What is needed :: Only one stretch of the records below should be repeated. It starts with the line containing "aber an Jarids" and goes on through the line containing "architectures, coloured by the", exactly as written.

Exercise data ::
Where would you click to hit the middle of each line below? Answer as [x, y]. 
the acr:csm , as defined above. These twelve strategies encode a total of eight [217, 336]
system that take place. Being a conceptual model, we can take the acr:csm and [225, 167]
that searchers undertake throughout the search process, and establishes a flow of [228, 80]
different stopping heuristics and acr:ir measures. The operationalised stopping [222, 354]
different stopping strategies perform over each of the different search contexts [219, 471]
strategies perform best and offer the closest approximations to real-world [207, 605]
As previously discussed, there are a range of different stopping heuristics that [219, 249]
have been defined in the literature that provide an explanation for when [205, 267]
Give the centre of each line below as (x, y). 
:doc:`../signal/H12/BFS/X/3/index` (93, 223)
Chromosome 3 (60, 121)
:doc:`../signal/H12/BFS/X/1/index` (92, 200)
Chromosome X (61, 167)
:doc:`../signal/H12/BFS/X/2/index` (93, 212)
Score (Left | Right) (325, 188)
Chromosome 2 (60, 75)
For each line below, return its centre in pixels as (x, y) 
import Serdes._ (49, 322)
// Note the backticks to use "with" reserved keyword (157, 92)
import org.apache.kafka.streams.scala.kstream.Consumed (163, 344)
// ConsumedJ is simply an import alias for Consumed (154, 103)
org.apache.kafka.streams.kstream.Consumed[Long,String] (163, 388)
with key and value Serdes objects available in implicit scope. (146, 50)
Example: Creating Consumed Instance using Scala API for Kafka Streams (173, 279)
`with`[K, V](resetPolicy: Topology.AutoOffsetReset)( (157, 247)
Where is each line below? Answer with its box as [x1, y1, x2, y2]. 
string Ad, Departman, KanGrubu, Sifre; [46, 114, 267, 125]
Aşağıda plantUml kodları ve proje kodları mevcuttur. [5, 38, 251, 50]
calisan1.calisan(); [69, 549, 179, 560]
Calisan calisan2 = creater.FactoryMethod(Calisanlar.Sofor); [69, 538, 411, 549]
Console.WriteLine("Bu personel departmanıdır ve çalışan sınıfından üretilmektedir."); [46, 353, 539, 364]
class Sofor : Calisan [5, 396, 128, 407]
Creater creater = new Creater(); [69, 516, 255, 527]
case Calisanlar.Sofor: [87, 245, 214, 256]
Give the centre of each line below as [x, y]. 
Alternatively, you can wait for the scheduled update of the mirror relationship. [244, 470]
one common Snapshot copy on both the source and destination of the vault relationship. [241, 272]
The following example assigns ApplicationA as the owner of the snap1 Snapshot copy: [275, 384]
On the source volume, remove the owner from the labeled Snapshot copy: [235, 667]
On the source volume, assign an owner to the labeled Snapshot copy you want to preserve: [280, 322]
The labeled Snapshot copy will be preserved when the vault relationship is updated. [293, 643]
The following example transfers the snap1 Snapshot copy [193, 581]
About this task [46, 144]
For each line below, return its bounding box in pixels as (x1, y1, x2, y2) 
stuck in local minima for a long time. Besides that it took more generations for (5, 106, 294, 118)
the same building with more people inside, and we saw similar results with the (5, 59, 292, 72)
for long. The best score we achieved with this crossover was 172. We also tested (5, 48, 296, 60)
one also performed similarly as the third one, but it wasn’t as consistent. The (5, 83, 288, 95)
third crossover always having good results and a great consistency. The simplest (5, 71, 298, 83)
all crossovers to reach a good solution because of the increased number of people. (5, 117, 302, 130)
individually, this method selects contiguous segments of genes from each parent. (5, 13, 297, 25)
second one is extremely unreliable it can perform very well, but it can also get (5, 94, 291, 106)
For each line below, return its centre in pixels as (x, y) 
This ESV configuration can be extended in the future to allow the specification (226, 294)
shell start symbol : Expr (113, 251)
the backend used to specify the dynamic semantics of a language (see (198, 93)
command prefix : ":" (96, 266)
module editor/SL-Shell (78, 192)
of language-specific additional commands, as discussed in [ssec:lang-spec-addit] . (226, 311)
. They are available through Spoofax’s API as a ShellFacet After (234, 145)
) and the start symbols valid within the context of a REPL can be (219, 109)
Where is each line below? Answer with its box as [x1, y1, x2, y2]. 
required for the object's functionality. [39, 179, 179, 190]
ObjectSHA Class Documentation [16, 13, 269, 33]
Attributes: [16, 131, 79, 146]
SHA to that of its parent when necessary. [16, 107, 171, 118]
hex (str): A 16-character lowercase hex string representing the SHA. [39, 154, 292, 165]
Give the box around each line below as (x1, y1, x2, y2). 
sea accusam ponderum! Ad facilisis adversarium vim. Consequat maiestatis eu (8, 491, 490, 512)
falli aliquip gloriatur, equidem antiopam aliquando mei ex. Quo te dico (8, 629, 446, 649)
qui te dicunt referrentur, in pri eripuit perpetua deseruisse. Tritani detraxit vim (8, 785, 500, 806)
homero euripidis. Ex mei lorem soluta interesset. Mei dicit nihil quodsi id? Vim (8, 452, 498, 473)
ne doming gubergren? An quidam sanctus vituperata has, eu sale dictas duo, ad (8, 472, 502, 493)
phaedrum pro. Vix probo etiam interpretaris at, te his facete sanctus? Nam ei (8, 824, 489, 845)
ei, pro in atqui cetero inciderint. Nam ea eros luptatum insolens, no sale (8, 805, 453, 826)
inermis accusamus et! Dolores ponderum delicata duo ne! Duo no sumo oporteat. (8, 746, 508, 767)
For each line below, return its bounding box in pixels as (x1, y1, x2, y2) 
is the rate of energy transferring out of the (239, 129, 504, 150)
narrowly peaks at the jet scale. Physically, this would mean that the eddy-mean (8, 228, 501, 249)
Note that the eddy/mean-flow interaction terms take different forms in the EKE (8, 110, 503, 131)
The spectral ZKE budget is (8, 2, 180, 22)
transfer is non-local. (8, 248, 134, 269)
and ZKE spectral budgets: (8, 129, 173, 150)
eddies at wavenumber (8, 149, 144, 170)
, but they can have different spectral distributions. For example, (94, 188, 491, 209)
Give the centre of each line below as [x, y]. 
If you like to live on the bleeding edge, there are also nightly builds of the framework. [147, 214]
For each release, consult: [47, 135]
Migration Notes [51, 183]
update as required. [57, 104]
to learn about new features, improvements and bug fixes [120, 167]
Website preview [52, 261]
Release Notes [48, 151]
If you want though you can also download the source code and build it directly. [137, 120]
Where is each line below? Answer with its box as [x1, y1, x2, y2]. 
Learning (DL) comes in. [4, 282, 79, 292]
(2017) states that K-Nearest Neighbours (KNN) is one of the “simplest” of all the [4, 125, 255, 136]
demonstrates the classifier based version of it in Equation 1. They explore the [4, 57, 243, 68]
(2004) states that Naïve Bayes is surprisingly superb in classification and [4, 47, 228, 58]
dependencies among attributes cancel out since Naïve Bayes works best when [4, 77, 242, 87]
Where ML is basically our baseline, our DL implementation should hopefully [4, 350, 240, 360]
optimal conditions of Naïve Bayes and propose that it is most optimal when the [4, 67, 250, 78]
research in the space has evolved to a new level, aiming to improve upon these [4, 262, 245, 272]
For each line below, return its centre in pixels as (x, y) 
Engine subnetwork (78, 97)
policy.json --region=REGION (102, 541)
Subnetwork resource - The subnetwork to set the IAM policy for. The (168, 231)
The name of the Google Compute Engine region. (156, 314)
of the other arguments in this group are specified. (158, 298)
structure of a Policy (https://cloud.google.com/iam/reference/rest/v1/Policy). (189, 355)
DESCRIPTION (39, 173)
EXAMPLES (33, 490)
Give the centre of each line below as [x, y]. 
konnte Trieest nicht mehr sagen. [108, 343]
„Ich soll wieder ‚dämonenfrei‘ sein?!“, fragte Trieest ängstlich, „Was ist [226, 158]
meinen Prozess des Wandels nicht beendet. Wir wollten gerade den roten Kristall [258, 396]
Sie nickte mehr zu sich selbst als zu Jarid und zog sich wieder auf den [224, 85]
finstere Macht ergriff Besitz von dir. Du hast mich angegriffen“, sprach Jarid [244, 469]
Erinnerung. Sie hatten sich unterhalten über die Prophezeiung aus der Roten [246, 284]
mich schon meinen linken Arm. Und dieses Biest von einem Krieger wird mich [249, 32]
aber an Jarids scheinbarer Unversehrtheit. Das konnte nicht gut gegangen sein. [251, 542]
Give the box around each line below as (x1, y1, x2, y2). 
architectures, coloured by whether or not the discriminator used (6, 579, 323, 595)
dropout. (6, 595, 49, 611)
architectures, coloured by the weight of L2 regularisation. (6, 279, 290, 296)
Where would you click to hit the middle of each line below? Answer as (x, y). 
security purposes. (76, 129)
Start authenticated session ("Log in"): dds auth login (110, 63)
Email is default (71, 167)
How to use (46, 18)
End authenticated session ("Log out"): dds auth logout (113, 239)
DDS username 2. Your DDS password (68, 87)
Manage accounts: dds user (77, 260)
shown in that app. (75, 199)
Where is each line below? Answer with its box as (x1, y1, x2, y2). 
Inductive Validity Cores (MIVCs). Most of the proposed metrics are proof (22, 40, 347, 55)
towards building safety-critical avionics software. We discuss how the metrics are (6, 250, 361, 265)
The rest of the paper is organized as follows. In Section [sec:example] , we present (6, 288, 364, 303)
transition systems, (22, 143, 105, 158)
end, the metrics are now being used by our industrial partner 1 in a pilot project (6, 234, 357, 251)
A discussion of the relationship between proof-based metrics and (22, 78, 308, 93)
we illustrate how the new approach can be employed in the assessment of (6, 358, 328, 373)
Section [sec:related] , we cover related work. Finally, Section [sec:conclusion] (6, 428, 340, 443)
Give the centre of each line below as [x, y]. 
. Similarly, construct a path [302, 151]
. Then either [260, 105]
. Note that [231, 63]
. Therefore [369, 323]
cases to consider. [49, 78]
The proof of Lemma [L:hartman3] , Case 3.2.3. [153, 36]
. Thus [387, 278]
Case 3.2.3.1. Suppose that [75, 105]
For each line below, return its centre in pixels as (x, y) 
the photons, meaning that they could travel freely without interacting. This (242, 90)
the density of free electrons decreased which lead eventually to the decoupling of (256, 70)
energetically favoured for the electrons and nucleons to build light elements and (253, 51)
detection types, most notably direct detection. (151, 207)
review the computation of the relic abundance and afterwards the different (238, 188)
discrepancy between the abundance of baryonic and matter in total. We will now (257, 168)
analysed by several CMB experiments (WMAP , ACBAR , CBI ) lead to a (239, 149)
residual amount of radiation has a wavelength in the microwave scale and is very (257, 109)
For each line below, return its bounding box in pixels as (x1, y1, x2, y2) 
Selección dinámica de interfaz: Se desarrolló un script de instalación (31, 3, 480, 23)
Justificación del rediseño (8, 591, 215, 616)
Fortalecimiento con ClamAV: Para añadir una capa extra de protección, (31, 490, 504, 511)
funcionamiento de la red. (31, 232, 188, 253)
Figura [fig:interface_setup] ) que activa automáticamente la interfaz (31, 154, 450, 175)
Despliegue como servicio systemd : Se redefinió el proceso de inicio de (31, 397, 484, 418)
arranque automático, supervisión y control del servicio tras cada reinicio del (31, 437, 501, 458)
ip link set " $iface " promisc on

Solution to this exercise ::
aber an Jarids scheinbarer Unversehrtheit. Das konnte nicht gut gegangen sein. [251, 542]
Give the box around each line below as (x1, y1, x2, y2). 
architectures, coloured by whether or not the discriminator used (6, 579, 323, 595)
dropout. (6, 595, 49, 611)
architectures, coloured by the weight of L2 regularisation. (6, 279, 290, 296)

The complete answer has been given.